▶ [Material for this exercise]
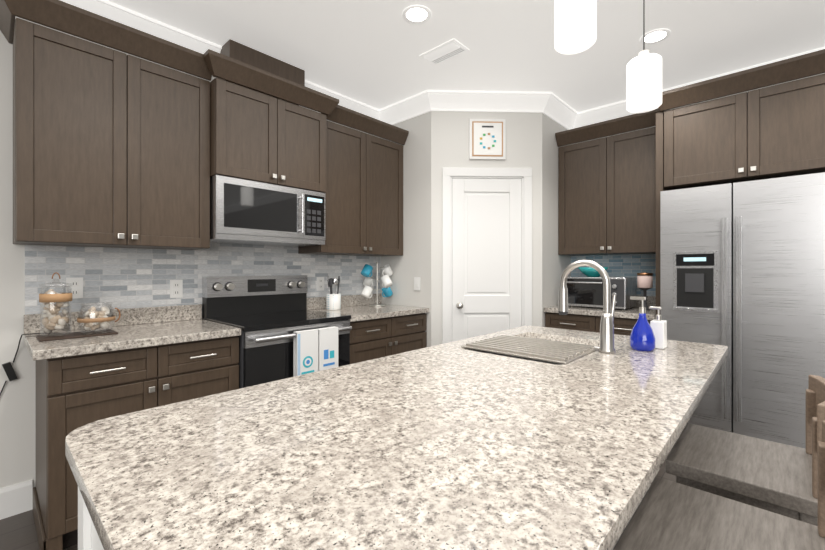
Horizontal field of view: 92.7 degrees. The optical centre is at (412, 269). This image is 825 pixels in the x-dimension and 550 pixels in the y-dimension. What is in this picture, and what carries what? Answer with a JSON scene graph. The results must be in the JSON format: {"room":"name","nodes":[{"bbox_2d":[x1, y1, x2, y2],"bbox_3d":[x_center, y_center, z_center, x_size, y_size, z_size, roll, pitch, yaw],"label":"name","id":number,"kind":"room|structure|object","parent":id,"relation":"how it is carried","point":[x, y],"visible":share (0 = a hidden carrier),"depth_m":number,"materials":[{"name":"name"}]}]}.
{"room":"kitchen","nodes":[
{"label":"kitchen","id":0,"kind":"room"},
{"bbox_2d":[0,16,379,488],"bbox_3d":[-2.471,-0.130,1.601,0.100,2.750,9.100,0,0,43],"label":"wall","id":1,"kind":"structure","parent":0,"point":[17,430],"depth_m":2.00,"materials":[{"name":"white paint"}]},
{"bbox_2d":[0,480,32,519],"bbox_3d":[-3.753,1.170,0.139,0.014,0.150,5.212,0,0,43],"label":"baseboard","id":2,"kind":"structure","parent":1,"relation":"attached to","point":[15,499],"depth_m":1.99,"materials":[{"name":"white wood"}]},
{"bbox_2d":[0,0,211,249],"bbox_3d":[-1.627,-0.695,2.146,0.388,1.130,0.899,0,0,43],"label":"upper cabinet","id":3,"kind":"object","parent":1,"relation":"attached to","point":[111,147],"visible":1,"depth_m":2.01,"materials":[{"name":"brown wood"}]},
{"bbox_2d":[25,243,379,313],"bbox_3d":[-1.159,0.050,2.935,0.006,0.530,2.473,0,0,43],"label":"backsplash","id":4,"kind":"structure","parent":1,"relation":"attached to","point":[121,278],"depth_m":2.48,"materials":[{"name":"tile"}]},
{"bbox_2d":[66,277,82,298],"bbox_3d":[-1.862,0.101,2.168,0.008,0.116,0.072,0,0,43],"label":"electrical outlet","id":5,"kind":"object","parent":4,"relation":"attached to","point":[76,286],"visible":0.9,"depth_m":2.17,"materials":[{"name":"white plastic"}]},
{"bbox_2d":[170,280,182,297],"bbox_3d":[-1.521,0.123,2.534,0.008,0.116,0.072,0,0,43],"label":"electrical outlet","id":6,"kind":"object","parent":4,"relation":"attached to","point":[176,288],"visible":1,"depth_m":2.53,"materials":[{"name":"white plastic"}]},
{"bbox_2d":[317,277,323,290],"bbox_3d":[-0.779,0.119,3.332,0.008,0.116,0.072,0,0,43],"label":"electrical outlet","id":7,"kind":"object","parent":4,"relation":"attached to","point":[320,283],"visible":1,"depth_m":3.33,"materials":[{"name":"white plastic"}]},
{"bbox_2d":[204,39,338,192],"bbox_3d":[-1.022,-1.036,2.735,0.463,0.933,0.914,0,0,43],"label":"upper cabinet","id":8,"kind":"object","parent":1,"relation":"attached to","point":[265,127],"visible":0.98,"depth_m":2.58,"materials":[{"name":"brown wood"}]},
{"bbox_2d":[210,175,324,246],"bbox_3d":[-1.033,-0.376,2.745,0.429,0.381,0.774,0,0,43],"label":"microwave","id":9,"kind":"object","parent":8,"relation":"attached to","point":[242,211],"visible":0.96,"depth_m":2.58,"materials":[{"name":"silver metal"}]},
{"bbox_2d":[298,105,408,255],"bbox_3d":[-0.481,-0.695,3.379,0.388,1.130,0.893,0,0,43],"label":"upper cabinet","id":10,"kind":"object","parent":1,"relation":"attached to","point":[364,198],"visible":0.88,"depth_m":3.25,"materials":[{"name":"brown wood"}]},
{"bbox_2d":[0,449,675,549],"bbox_3d":[0.446,1.295,-0.769,8.600,0.100,9.600,0,0,43],"label":"floor","id":11,"kind":"structure","parent":0,"point":[18,531],"depth_m":1.87,"materials":[{"name":"brown wood"}]},
{"bbox_2d":[78,497,100,549],"bbox_3d":[0.219,0.803,1.328,0.612,0.885,1.997,0,0,43],"label":"kitchen island","id":12,"kind":"object","parent":11,"relation":"on","point":[86,541],"depth_m":0.76,"materials":[{"name":"white"}]},
{"bbox_2d":[65,325,727,549],"bbox_3d":[0.318,0.344,1.261,0.940,0.030,2.080,0,0,43],"label":"island countertop","id":13,"kind":"structure","parent":12,"relation":"on","point":[446,446],"depth_m":0.71,"materials":[{"name":"beige stone"}]},
{"bbox_2d":[461,335,598,363],"bbox_3d":[0.488,0.322,1.649,0.446,0.014,0.350,0,0,43],"label":"board","id":14,"kind":"object","parent":13,"relation":"on","point":[553,351],"visible":0.98,"depth_m":1.59,"materials":[{"name":"silver metal"}]},
{"bbox_2d":[558,260,615,352],"bbox_3d":[0.730,0.143,1.646,0.228,0.372,0.095,0,0,43],"label":"faucet","id":15,"kind":"object","parent":13,"relation":"on","point":[607,333],"visible":1,"depth_m":1.58,"materials":[{"name":"silver metal"}]},
{"bbox_2d":[630,296,655,350],"bbox_3d":[0.949,0.221,1.623,0.094,0.217,0.094,0,0,43],"label":"soap bottle","id":16,"kind":"object","parent":13,"relation":"on","point":[642,337],"visible":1,"depth_m":1.60,"materials":[{"name":"blue glass"}]},
{"bbox_2d":[649,306,666,348],"bbox_3d":[1.036,0.243,1.665,0.060,0.172,0.060,0,0,43],"label":"soap bottle","id":17,"kind":"object","parent":13,"relation":"on","point":[658,325],"visible":0.94,"depth_m":1.64,"materials":[{"name":"white plastic"}]},
{"bbox_2d":[23,304,240,549],"bbox_3d":[-1.481,0.738,2.118,0.640,1.015,0.848,0,0,43],"label":"base cabinet","id":18,"kind":"object","parent":11,"relation":"on","point":[144,358],"visible":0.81,"depth_m":1.86,"materials":[{"name":"brown wood"}]},
{"bbox_2d":[0,332,57,394],"bbox_3d":[-2.010,0.634,1.923,0.129,0.625,0.402,0,0,43],"label":"power cord","id":19,"kind":"object","parent":18,"relation":"hanging from","point":[10,371],"visible":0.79,"depth_m":1.98,"materials":[{"name":"black plastic"}]},
{"bbox_2d":[36,329,117,340],"bbox_3d":[-1.676,0.326,1.972,0.190,0.007,0.295,0,0,43],"label":"tray","id":20,"kind":"object","parent":18,"relation":"on","point":[59,337],"visible":0.83,"depth_m":1.93,"materials":[{"name":"brown wood"}]},
{"bbox_2d":[39,272,71,336],"bbox_3d":[-1.752,0.167,1.934,0.122,0.308,0.122,0,0,43],"label":"jar","id":21,"kind":"object","parent":20,"relation":"on","point":[51,320],"visible":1,"depth_m":1.91,"materials":[{"name":"clear glass"}]},
{"bbox_2d":[77,302,120,333],"bbox_3d":[-1.606,0.244,2.018,0.154,0.153,0.178,0,0,43],"label":"jar","id":22,"kind":"object","parent":20,"relation":"on","point":[95,319],"visible":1,"depth_m":1.98,"materials":[{"name":"clear glass"}]},
{"bbox_2d":[202,275,351,388],"bbox_3d":[-0.900,0.645,2.683,0.703,1.200,0.754,0,0,43],"label":"range","id":23,"kind":"object","parent":11,"relation":"on","point":[268,315],"visible":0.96,"depth_m":2.63,"materials":[{"name":"grey"}]},
{"bbox_2d":[293,326,337,376],"bbox_3d":[-0.608,0.592,2.502,0.044,0.426,0.305,0,0,43],"label":"towels","id":24,"kind":"object","parent":23,"relation":"hanging from","point":[313,351],"visible":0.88,"depth_m":2.47,"materials":[{"name":"white fabric"}]},
{"bbox_2d":[307,293,428,363],"bbox_3d":[-0.376,0.738,3.306,0.640,1.015,0.857,0,0,43],"label":"base cabinet","id":25,"kind":"object","parent":11,"relation":"on","point":[383,331],"visible":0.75,"depth_m":3.15,"materials":[{"name":"brown wood"}]},
{"bbox_2d":[326,276,340,309],"bbox_3d":[-0.654,0.190,3.261,0.120,0.279,0.120,0,0,43],"label":"utensil holder","id":26,"kind":"object","parent":25,"relation":"on","point":[333,301],"visible":1,"depth_m":3.22,"materials":[{"name":"ceramic"}]},
{"bbox_2d":[361,262,392,306],"bbox_3d":[-0.321,0.129,3.576,0.281,0.401,0.281,0,0,-2],"label":"mug tree","id":27,"kind":"object","parent":25,"relation":"on","point":[367,290],"visible":1,"depth_m":3.52,"materials":[{"name":"white ceramic"}]},
{"bbox_2d":[544,296,655,335],"bbox_3d":[1.670,0.738,3.385,0.844,1.015,0.640,0,0,43],"label":"base cabinet","id":28,"kind":"object","parent":11,"relation":"on","point":[581,318],"visible":0.27,"depth_m":3.24,"materials":[{"name":"brown wood"}]},
{"bbox_2d":[567,277,635,309],"bbox_3d":[1.637,0.197,3.450,0.490,0.264,0.398,0,0,43],"label":"toaster oven","id":29,"kind":"object","parent":28,"relation":"on","point":[586,291],"visible":0.75,"depth_m":3.33,"materials":[{"name":"silver metal"}]},
{"bbox_2d":[578,267,608,276],"bbox_3d":[1.613,0.021,3.512,0.250,0.085,0.250,0,0,43],"label":"bowl","id":30,"kind":"object","parent":29,"relation":"on","point":[589,272],"visible":0.81,"depth_m":3.45,"materials":[{"name":"teal ceramic"}]},
{"bbox_2d":[637,273,652,309],"bbox_3d":[1.906,0.176,3.225,0.114,0.306,0.114,0,0,43],"label":"candle holder","id":31,"kind":"object","parent":28,"relation":"on","point":[644,282],"visible":0.79,"depth_m":3.19,"materials":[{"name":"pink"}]},
{"bbox_2d":[656,112,667,314],"bbox_3d":[2.006,0.051,3.086,0.047,2.387,0.622,0,0,43],"label":"panel","id":32,"kind":"object","parent":11,"relation":"on","point":[659,151],"visible":0.25,"depth_m":2.86,"materials":[{"name":"brown wood"}]},
{"bbox_2d":[613,421,824,549],"bbox_3d":[0.696,0.792,0.841,0.394,0.905,0.420,0,0,43],"label":"stool","id":33,"kind":"object","parent":11,"relation":"on","point":[669,515],"visible":1,"depth_m":0.89,"materials":[{"name":"brown wood"}]},
{"bbox_2d":[660,172,824,448],"bbox_3d":[2.270,0.348,2.654,0.896,1.770,0.841,0,0,43],"label":"fridge","id":34,"kind":"object","parent":11,"relation":"on","point":[742,271],"visible":0.83,"depth_m":2.37,"materials":[{"name":"grey metal"}]},
{"bbox_2d":[666,375,824,525],"bbox_3d":[1.057,0.792,1.229,0.394,0.905,0.420,0,0,43],"label":"stool","id":35,"kind":"object","parent":11,"relation":"on","point":[776,477],"visible":0.62,"depth_m":1.17,"materials":[{"name":"brown wood"}]},
{"bbox_2d":[380,111,430,346],"bbox_3d":[-0.044,-0.130,3.657,0.656,2.750,0.100,0,0,43],"label":"wall","id":36,"kind":"structure","parent":0,"point":[410,263],"depth_m":3.52,"materials":[{"name":"white paint"}]},
{"bbox_2d":[414,277,419,289],"bbox_3d":[0.040,0.125,3.495,0.072,0.116,0.010,0,0,43],"label":"light switch","id":37,"kind":"object","parent":36,"relation":"attached to","point":[416,283],"visible":1,"depth_m":3.49,"materials":[{"name":"white plastic"}]},
{"bbox_2d":[108,0,824,111],"bbox_3d":[0.446,-1.555,-0.769,8.600,0.100,9.600,0,0,43],"label":"ceiling","id":38,"kind":"structure","parent":0,"point":[368,52],"depth_m":2.56,"materials":[{"name":"white paint"}]},
{"bbox_2d":[402,5,430,23],"bbox_3d":[0.025,-1.502,2.318,0.170,0.006,0.170,0,0,43],"label":"recessed light","id":39,"kind":"object","parent":38,"relation":"in","point":[414,13],"visible":1,"depth_m":2.32,"materials":[{"name":"white"}]},
{"bbox_2d":[419,38,469,65],"bbox_3d":[0.219,-1.495,2.725,0.300,0.018,0.180,0,0,43],"label":"ceiling vent","id":40,"kind":"object","parent":38,"relation":"in","point":[445,51],"visible":1,"depth_m":2.70,"materials":[{"name":"white metal"}]},
{"bbox_2d":[554,0,596,54],"bbox_3d":[0.583,-1.155,1.412,0.140,0.699,0.140,0,0,43],"label":"pendant light","id":41,"kind":"object","parent":38,"relation":"hanging from","point":[575,26],"visible":1,"depth_m":1.36,"materials":[{"name":"white glass"}]},
{"bbox_2d":[626,0,661,112],"bbox_3d":[1.046,-1.117,1.777,0.140,0.774,0.140,0,0,43],"label":"pendant light","id":42,"kind":"object","parent":38,"relation":"hanging from","point":[644,81],"visible":1,"depth_m":1.73,"materials":[{"name":"white glass"}]},
{"bbox_2d":[640,28,670,44],"bbox_3d":[1.564,-1.502,2.537,0.170,0.006,0.170,0,0,43],"label":"recessed light","id":43,"kind":"object","parent":38,"relation":"in","point":[656,35],"visible":0.92,"depth_m":2.53,"materials":[{"name":"white"}]},
{"bbox_2d":[431,111,541,345],"bbox_3d":[0.636,-0.130,3.714,1.000,2.750,0.600,0,0,-2],"label":"wall","id":44,"kind":"structure","parent":0,"point":[450,139],"depth_m":3.41,"materials":[{"name":"white paint"}]},
{"bbox_2d":[60,0,824,129],"bbox_3d":[0.461,-1.438,-1.193,8.000,0.135,9.000,0,0,43],"label":"crown molding","id":45,"kind":"structure","parent":44,"relation":"attached to","point":[554,107],"depth_m":3.36,"materials":[{"name":"white"}]},
{"bbox_2d":[442,167,531,343],"bbox_3d":[0.645,0.182,3.455,0.780,2.125,0.118,0,0,-2],"label":"door frame","id":46,"kind":"structure","parent":44,"relation":"attached to","point":[523,174],"depth_m":3.40,"materials":[{"name":"white wood"}]},
{"bbox_2d":[452,178,521,341],"bbox_3d":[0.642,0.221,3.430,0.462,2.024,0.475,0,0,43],"label":"pantry door","id":47,"kind":"structure","parent":44,"relation":"in","point":[486,256],"depth_m":3.42,"materials":[{"name":"white wood"}]},
{"bbox_2d":[469,119,504,159],"bbox_3d":[0.647,-1.127,3.398,0.312,0.345,0.030,0,0,-2],"label":"picture frame","id":48,"kind":"object","parent":44,"relation":"attached to","point":[486,139],"visible":1,"depth_m":3.39,"materials":[{"name":"white paper"}]},
{"bbox_2d":[542,113,570,326],"bbox_3d":[1.318,-0.130,3.706,0.100,2.750,0.656,0,0,43],"label":"wall","id":49,"kind":"structure","parent":0,"point":[555,264],"depth_m":3.56,"materials":[{"name":"white paint"}]},
{"bbox_2d":[574,73,824,255],"bbox_3d":[3.559,-0.130,2.139,8.000,2.750,0.100,0,0,43],"label":"wall","id":50,"kind":"structure","parent":0,"point":[704,101],"depth_m":3.14,"materials":[{"name":"white paint"}]},
{"bbox_2d":[555,108,660,255],"bbox_3d":[1.756,-0.700,3.478,0.844,1.120,0.388,0,0,43],"label":"upper cabinet","id":51,"kind":"object","parent":50,"relation":"attached to","point":[606,195],"visible":0.88,"depth_m":3.37,"materials":[{"name":"brown wood"}]},
{"bbox_2d":[571,254,655,295],"bbox_3d":[1.887,0.053,3.621,0.847,0.384,0.006,0,0,43],"label":"backsplash","id":52,"kind":"structure","parent":50,"relation":"attached to","point":[627,265],"depth_m":3.57,"materials":[{"name":"tile"}]},
{"bbox_2d":[658,49,824,189],"bbox_3d":[2.339,-0.927,2.728,1.052,0.665,0.693,0,0,43],"label":"upper cabinet","id":53,"kind":"object","parent":50,"relation":"attached to","point":[773,131],"visible":0.98,"depth_m":2.52,"materials":[{"name":"brown wood"}]}
]}

▶ [Problem description] Scan the material and collect every line that contains "ceramic".

▶ [Result for this task]
{"bbox_2d":[326,276,340,309],"bbox_3d":[-0.654,0.190,3.261,0.120,0.279,0.120,0,0,43],"label":"utensil holder","id":26,"kind":"object","parent":25,"relation":"on","point":[333,301],"visible":1,"depth_m":3.22,"materials":[{"name":"ceramic"}]},
{"bbox_2d":[361,262,392,306],"bbox_3d":[-0.321,0.129,3.576,0.281,0.401,0.281,0,0,-2],"label":"mug tree","id":27,"kind":"object","parent":25,"relation":"on","point":[367,290],"visible":1,"depth_m":3.52,"materials":[{"name":"white ceramic"}]},
{"bbox_2d":[578,267,608,276],"bbox_3d":[1.613,0.021,3.512,0.250,0.085,0.250,0,0,43],"label":"bowl","id":30,"kind":"object","parent":29,"relation":"on","point":[589,272],"visible":0.81,"depth_m":3.45,"materials":[{"name":"teal ceramic"}]},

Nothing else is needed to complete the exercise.